A reader came to my rescue with an explanation of the stamp in September, and I’ve just gotten around to exploring the reader’s comment in more detail. The reader, “Willy-n-Joe,” wrote this: “There was an Army policy that the soldier overseas had to request a package before the folks back home could send one. The local post office would ‘stamp/cancel’ the soldier’s letter when the family brought the package to be mailed. That would prevent ‘reuse’ of the same letter.”

Turns out that yes, indeed, there was such a policy — a policy order of the U.S. postmaster general, presumably at the request of the army, because of the concerns over taking up valuable weight and space on planes or ships going overseas. The policy starts right in with this:

“The War Department has informed the Post Office Department that in view of the heavy demands being made on cargo space for military shipments and because of the limited facilities available to commanders of theaters of operations for delivery of mail, the volume of mail dispatched to overseas destinations must be kept to a minimum.”

Dave Kent, a favorite source of ours, is editor of the Military Postal History Society Bulletin. The society “promotes the study of the postal aspects of all wars and military actions of all nations.” Kent confirmed the policy that Willy-n-Joe mentioned in the comment, and noted that the society’s bulletin had written about it, with examples of letters that had been stamped, in a 1999 edition of its magazine. You can see the entire edition here as a PDF, along with the article about the package policy.
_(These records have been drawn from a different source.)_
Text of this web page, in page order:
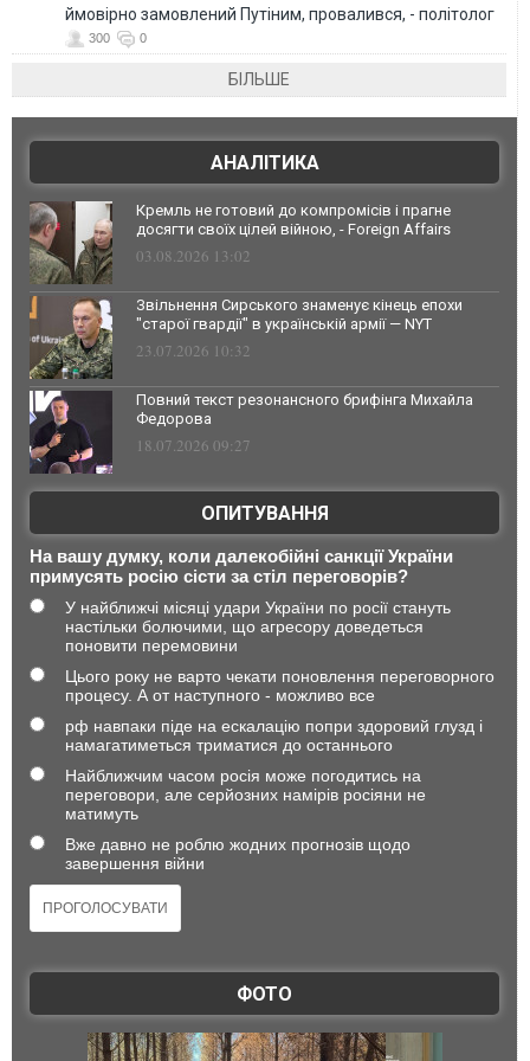
ймовірно замовлений Путіним, провалився, - політолог
300 0
БІЛЬШЕ
АНАЛІТИКА
Кремль не готовий до компромісів і прагне
досягти своїх цілей війною, - Foreign Affairs
03.08.2026 13:02
Звільнення Сирського знаменує кінець епохи
"старої гвардії" в українській армії — NYT
23.07.2026 10:32
Повний текст резонансного брифінга Михайла
Федорова
18.07.2026 09:27
ОПИТУВАННЯ
На вашу думку, коли далекобійні санкції України
примусять росію сісти за стіл переговорів?
У найближчі місяці удари України по росії стануть
настільки болючими, що агресору доведеться
поновити перемовини
Цього року не варто чекати поновлення переговорного
процесу. А от наступного - можливо все
рф навпаки піде на ескалацію попри здоровий глузд і
намагатиметься триматися до останнього
Найближчим часом росія може погодитись на
переговори, але серйозних намірів росіяни не
матимуть
Вже давно не роблю жодних прогнозів щодо
завершення війни
ФОТО

This is the full text of the January 1943 postmaster general’s policy No. 19687.

The article, written by George Cosentini, cheekily notes that “in its great Wisdom, the military had to add little things here and there that one has a little difficulty in understanding.” Cosentini is referring to a line in the policy requiring that packages only contain content in the “specific written request of the addressee (and) approved by the battalion or similar unit commander of the addressee.”

“I am hard-pressed to believe that the battalion commander and his staff had time to sort out if cookies were OK to be requested, or anything else for that matter,” Cosentini notes. “But such is war. If there was supposed to be an OK by any kind of unit commander, I have never seen one.”

For the record, in his letter, Babe requested writing paper, pencils, ink, socks, handkerchiefs, chocolate bars, tea, cookies and blackberry jelly. “Don’t let anyone, I don’t care if it is the mayor,” he wrote, “tell you you can’t send anything that I just mentioned because fellows here have received everything I want in packages already.”

2 thoughts on “The Postmaster’s Order Regulating How Soldiers Got Packages

  1. I received today a letter from a curator at the Smithsonian’s National Postal Museum enclosing documents pertaining to these postal regulations. One was an excerpt (page 85-88) of “A Wartime History of the Post Office Department: World War II 1939-1945. That document does stipulate that the approval of the unit commander later became unnecessary and also says that “When parcels were presented for mailing addressed to APO’s overseas, the accepting employees were to examine the requests brought by the mailer and postmark them to prevent reuse.”